• EXERCISE OBJECTIVE: In the records below, the lines between the one holding "For each line" and the one holding "deployments that support", inclusive, are to be transcribed exactly; no pictures are to be included.

Items from a data source

BEGIN

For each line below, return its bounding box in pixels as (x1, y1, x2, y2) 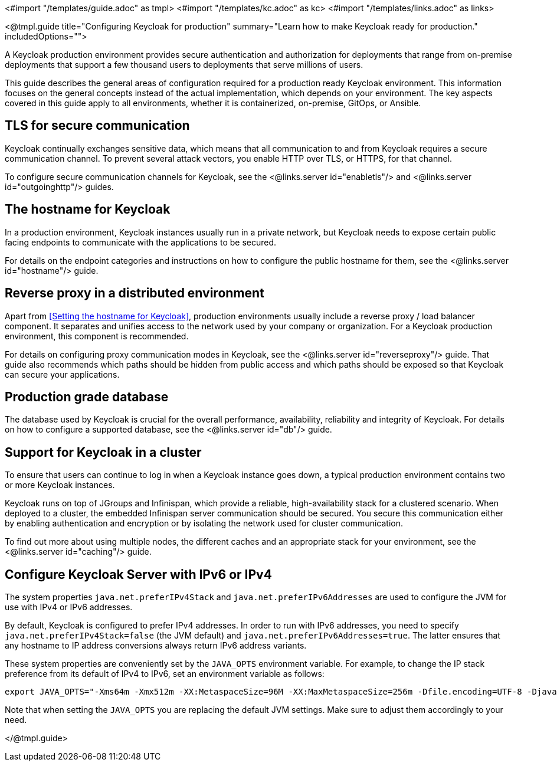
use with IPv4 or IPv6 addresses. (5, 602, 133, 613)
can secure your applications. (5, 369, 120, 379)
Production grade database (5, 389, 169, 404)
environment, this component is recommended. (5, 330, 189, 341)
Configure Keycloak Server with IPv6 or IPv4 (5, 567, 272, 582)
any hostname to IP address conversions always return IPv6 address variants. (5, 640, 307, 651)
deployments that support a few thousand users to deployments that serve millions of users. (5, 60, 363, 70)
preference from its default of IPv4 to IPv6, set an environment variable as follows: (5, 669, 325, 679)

END
BEGIN

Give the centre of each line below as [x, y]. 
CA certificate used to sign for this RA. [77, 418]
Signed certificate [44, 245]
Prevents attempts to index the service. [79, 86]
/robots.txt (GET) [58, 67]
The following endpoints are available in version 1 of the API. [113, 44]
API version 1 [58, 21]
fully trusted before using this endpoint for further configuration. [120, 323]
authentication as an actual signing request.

END
BEGIN

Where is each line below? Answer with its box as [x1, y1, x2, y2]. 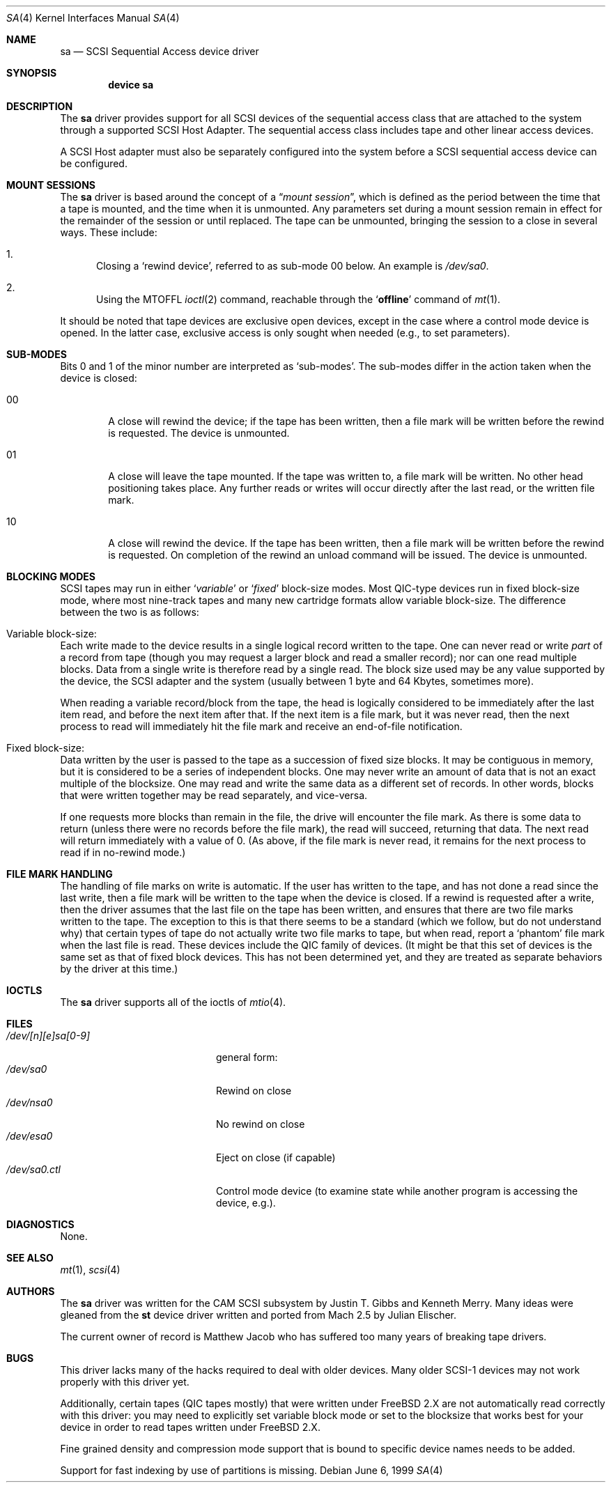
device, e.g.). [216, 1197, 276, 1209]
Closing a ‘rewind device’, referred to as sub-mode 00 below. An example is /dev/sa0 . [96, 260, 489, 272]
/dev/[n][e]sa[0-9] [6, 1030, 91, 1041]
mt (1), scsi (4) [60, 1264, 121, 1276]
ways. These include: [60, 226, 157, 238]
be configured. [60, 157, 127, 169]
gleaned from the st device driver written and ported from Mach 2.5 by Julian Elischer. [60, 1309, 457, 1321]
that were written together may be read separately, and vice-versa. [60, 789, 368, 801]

END

• EXERCISE RESULT:
For each line below, return its bounding box in pixels as (x1, y1, x2, y2) 
use with IPv4 or IPv6 addresses. (5, 602, 133, 613)
can secure your applications. (5, 369, 120, 379)
Production grade database (5, 389, 169, 404)
environment, this component is recommended. (5, 330, 189, 341)
Configure Keycloak Server with IPv6 or IPv4 (5, 567, 272, 582)
any hostname to IP address conversions always return IPv6 address variants. (5, 640, 307, 651)
deployments that support a few thousand users to deployments that serve millions of users. (5, 60, 363, 70)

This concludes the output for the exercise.